Lager und Auflager im Bauwesen

Lagerungen sind im Bauwesen wesentlich. Jedes Tragwerk muss auf die eine oder andere Art und Weise auf dem Baugrund aufgelagert werden. Wenn sich ein Bauteil auf ein zweites Bauteil abstützt, so sind sowohl Verdrehungen als auch Verschiebungen auf drei Weisen möglich:

  • Durch Rollen
  • Durch Gleiten
  • Durch Verformen zwischengeschalteter Medien

Aus der Baustatik wissen wir, dass statisch unbestimmte Bauwerke Zwangskräfte hervorlösen, aus denen mehr oder weniger große Belastungen des Tragwerks resultieren.

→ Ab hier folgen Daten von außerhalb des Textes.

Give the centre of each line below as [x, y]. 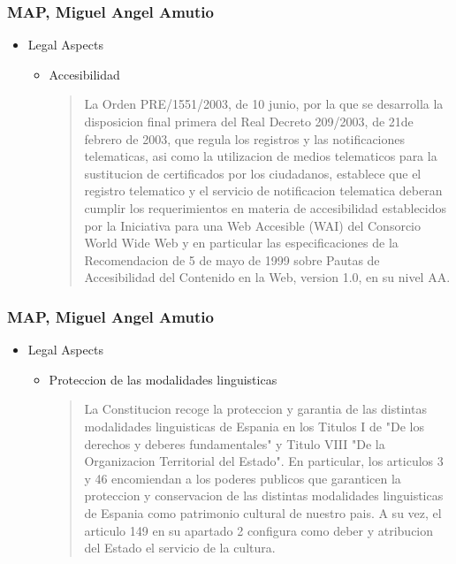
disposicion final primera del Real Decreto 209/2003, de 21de [249, 121]
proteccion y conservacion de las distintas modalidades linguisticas [264, 495]
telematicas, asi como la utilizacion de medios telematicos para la [261, 156]
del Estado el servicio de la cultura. [180, 548]
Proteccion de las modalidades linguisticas [163, 379]
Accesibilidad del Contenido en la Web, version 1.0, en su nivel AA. [267, 277]
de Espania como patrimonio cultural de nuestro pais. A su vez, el [263, 512]
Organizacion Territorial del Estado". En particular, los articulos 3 [264, 461]
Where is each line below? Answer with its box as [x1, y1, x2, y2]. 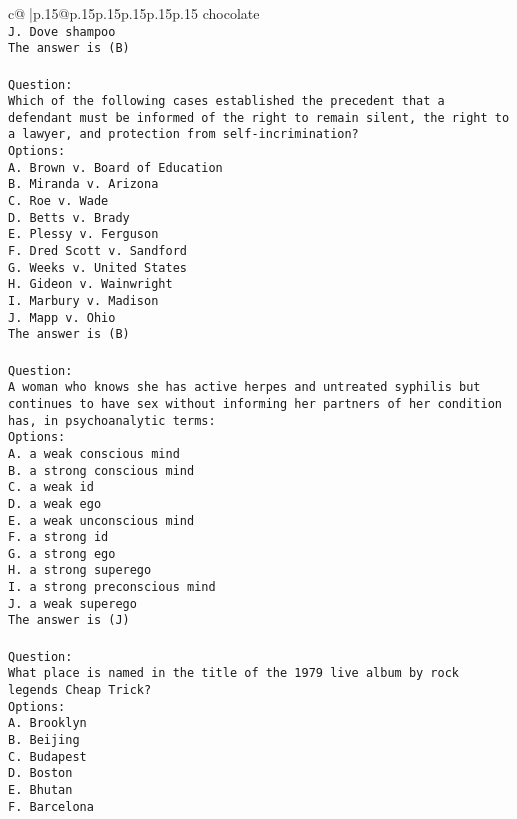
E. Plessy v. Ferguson [8, 227, 159, 242]
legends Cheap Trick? [8, 683, 152, 697]
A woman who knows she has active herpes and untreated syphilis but [8, 380, 481, 395]
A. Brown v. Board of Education [8, 160, 223, 175]
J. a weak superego [8, 596, 137, 611]
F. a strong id [8, 530, 109, 545]
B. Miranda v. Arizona [8, 177, 159, 192]
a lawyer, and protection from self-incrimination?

Vielfach wird im Hochbau ein Auflager einfach nur durch Auflegen erzeugt. Eine spezielle Bemessung des Auflagers erfolgt nicht. Im Auflager selbst stellen sich aber mitunter komplexe Spannungszustände ein, welche Risse und Abplatzungen verursachen können, die allerdings vielfach unbemerkt bleiben.

Eine konstruktive Lagesicherung verhindert in vielen Fällen die entsprechenden Relativverschiebungen, verhindert aber im gleichen Ausmaße auch die Entspannung durch Dehnung, sodass sich Zwang einstellen kann. Solche feste Lagerungen sind nur begrenzt sinnvoll anwendbar: „Anschlüsse, bei denen weder Rotation noch Translation möglich ist, werden nicht durch Lager hergestellt. Man spricht in solchen Fällen von Einspannung. Solche Anschlüsse waren in der Vergangenheit im Hochbau die Regel. Sie sind im Allgemeinen die primitivere Konstruktionsform und stets dort gerechtfertigt, wo aufgrund des verwendeten Materials (Holz, Ziegelmauerwerk) oder der Unempfindlichkeit der Bauwerke (Durchlässe, Stützmauern) Schäden durch Bewegungen im Bauwerk oder im Untergrund nicht zu erwarten sind oder durch Fugen ausgeglichen werden können, bzw. wo es unbedenklich ist, wenn sich Gelenke selbsttätig ausbilden (durch Rissbildung)“ [1].

Lager sind in der statischen und dynamischen Berechnung natürlich immer nur Idealisierungen. Die realen Gegebenheiten weichen von der theoretischen Idealisierung ab. Wichtig ist, dass die Idealisierungen auf der sicheren Seite erfolgen.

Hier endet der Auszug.